TASK TO CARRY OUT: When you repeat the entries below, please keep them exact and leave out the pictures.
SUPPLIED RECORDS: Begin
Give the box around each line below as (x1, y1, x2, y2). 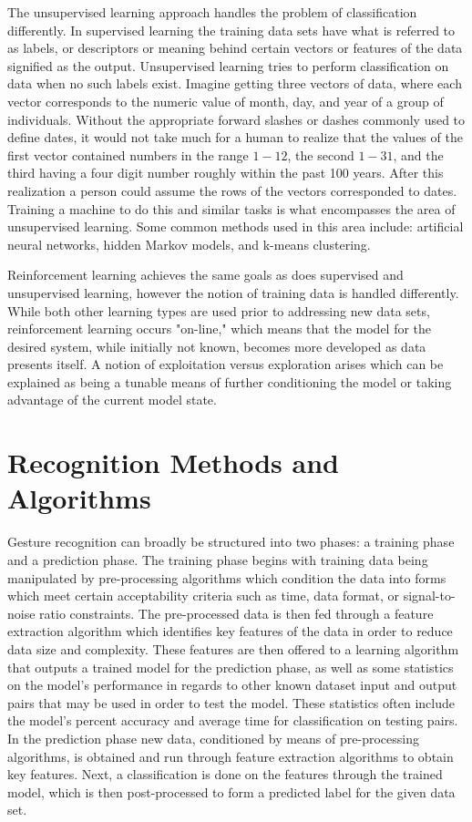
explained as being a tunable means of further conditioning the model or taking (7, 372, 452, 391)
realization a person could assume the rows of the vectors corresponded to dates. (7, 180, 457, 200)
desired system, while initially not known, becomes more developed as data (7, 336, 426, 355)
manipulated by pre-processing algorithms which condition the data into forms (7, 568, 446, 587)
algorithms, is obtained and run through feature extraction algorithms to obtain (7, 746, 454, 765)
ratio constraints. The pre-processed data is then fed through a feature (39, 603, 434, 622)
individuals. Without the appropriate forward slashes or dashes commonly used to (7, 109, 466, 128)
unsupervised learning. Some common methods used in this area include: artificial (7, 217, 464, 236)
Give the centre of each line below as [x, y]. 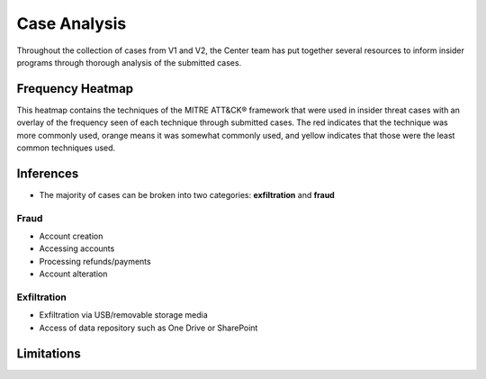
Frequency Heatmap [75, 89]
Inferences [48, 173]
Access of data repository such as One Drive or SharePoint [148, 328]
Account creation [71, 236]
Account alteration [73, 274]
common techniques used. [66, 148]
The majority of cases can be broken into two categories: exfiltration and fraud [187, 194]
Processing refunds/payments [95, 261]
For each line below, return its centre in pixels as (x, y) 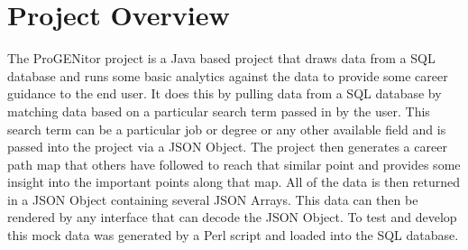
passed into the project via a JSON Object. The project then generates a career (227, 147)
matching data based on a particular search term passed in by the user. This (219, 111)
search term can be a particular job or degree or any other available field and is (227, 129)
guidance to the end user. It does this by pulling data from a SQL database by (225, 93)
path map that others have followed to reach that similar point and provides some (234, 164)
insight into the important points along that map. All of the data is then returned (234, 182)
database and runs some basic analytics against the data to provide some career (228, 75)
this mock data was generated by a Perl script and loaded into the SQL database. (233, 235)
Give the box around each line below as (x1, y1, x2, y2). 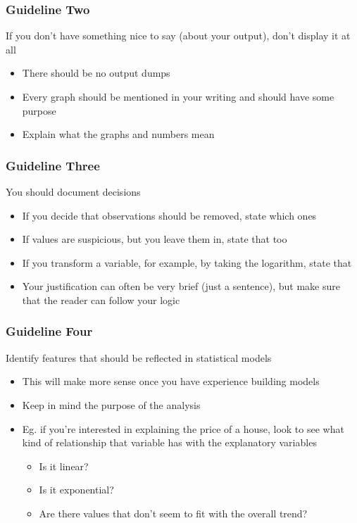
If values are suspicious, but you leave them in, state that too (22, 232, 287, 246)
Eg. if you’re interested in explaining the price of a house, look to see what (22, 421, 344, 436)
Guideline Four (6, 322, 93, 340)
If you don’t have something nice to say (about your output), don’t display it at (6, 28, 351, 43)
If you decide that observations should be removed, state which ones (22, 208, 317, 222)
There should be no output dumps (22, 65, 170, 80)
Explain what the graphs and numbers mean (22, 127, 215, 141)
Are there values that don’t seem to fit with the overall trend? (39, 505, 308, 520)
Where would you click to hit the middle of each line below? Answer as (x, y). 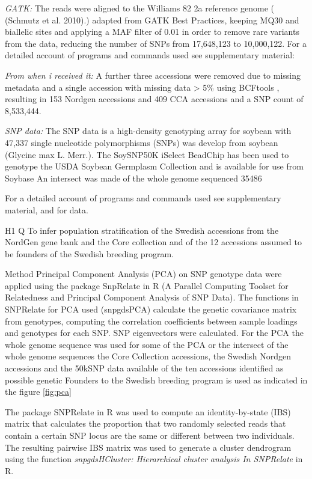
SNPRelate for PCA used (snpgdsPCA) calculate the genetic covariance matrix (151, 309)
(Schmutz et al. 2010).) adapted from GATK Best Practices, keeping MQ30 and (152, 20)
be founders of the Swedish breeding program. (90, 253)
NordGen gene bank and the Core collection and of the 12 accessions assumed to (154, 242)
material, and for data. (47, 209)
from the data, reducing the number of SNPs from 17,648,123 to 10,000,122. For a (156, 43)
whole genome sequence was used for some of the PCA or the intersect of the (147, 344)
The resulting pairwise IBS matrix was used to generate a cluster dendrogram (148, 447)
SUPPLIED RECORDS: End
SOLUTION:
Give the box around each line below as (x1, y1, x2, y2). 
explained as being a tunable means of further conditioning the model or taking (7, 372, 452, 391)
realization a person could assume the rows of the vectors corresponded to dates. (7, 180, 457, 200)
desired system, while initially not known, becomes more developed as data (7, 336, 426, 355)
manipulated by pre-processing algorithms which condition the data into forms (7, 568, 446, 587)
algorithms, is obtained and run through feature extraction algorithms to obtain (7, 746, 454, 765)
ratio constraints. The pre-processed data is then fed through a feature (39, 603, 434, 622)
individuals. Without the appropriate forward slashes or dashes commonly used to (7, 109, 466, 128)
unsupervised learning. Some common methods used in this area include: artificial (7, 217, 464, 236)
Give the centre of each line below as [x, y]. 
Frequency Heatmap [75, 89]
Inferences [48, 173]
Access of data repository such as One Drive or SharePoint [148, 328]
Account creation [71, 236]
Account alteration [73, 274]
common techniques used. [66, 148]
The majority of cases can be broken into two categories: exfiltration and fraud [187, 194]
Processing refunds/payments [95, 261]
For each line below, return its centre in pixels as (x, y) 
passed into the project via a JSON Object. The project then generates a career (227, 147)
matching data based on a particular search term passed in by the user. This (219, 111)
search term can be a particular job or degree or any other available field and is (227, 129)
guidance to the end user. It does this by pulling data from a SQL database by (225, 93)
path map that others have followed to reach that similar point and provides some (234, 164)
insight into the important points along that map. All of the data is then returned (234, 182)
database and runs some basic analytics against the data to provide some career (228, 75)
this mock data was generated by a Perl script and loaded into the SQL database. (233, 235)
Give the box around each line below as (x1, y1, x2, y2). 
If values are suspicious, but you leave them in, state that too (22, 232, 287, 246)
Eg. if you’re interested in explaining the price of a house, look to see what (22, 421, 344, 436)
Guideline Four (6, 322, 93, 340)
If you don’t have something nice to say (about your output), don’t display it at (6, 28, 351, 43)
If you decide that observations should be removed, state which ones (22, 208, 317, 222)
There should be no output dumps (22, 65, 170, 80)
Explain what the graphs and numbers mean (22, 127, 215, 141)
Are there values that don’t seem to fit with the overall trend? (39, 505, 308, 520)
Where would you click to hit the middle of each line below? Answer as (x, y). 
SNPRelate for PCA used (snpgdsPCA) calculate the genetic covariance matrix (151, 309)
(Schmutz et al. 2010).) adapted from GATK Best Practices, keeping MQ30 and (152, 20)
be founders of the Swedish breeding program. (90, 253)
NordGen gene bank and the Core collection and of the 12 accessions assumed to (154, 242)
material, and for data. (47, 209)
from the data, reducing the number of SNPs from 17,648,123 to 10,000,122. For a (156, 43)
whole genome sequence was used for some of the PCA or the intersect of the (147, 344)
The resulting pairwise IBS matrix was used to generate a cluster dendrogram (148, 447)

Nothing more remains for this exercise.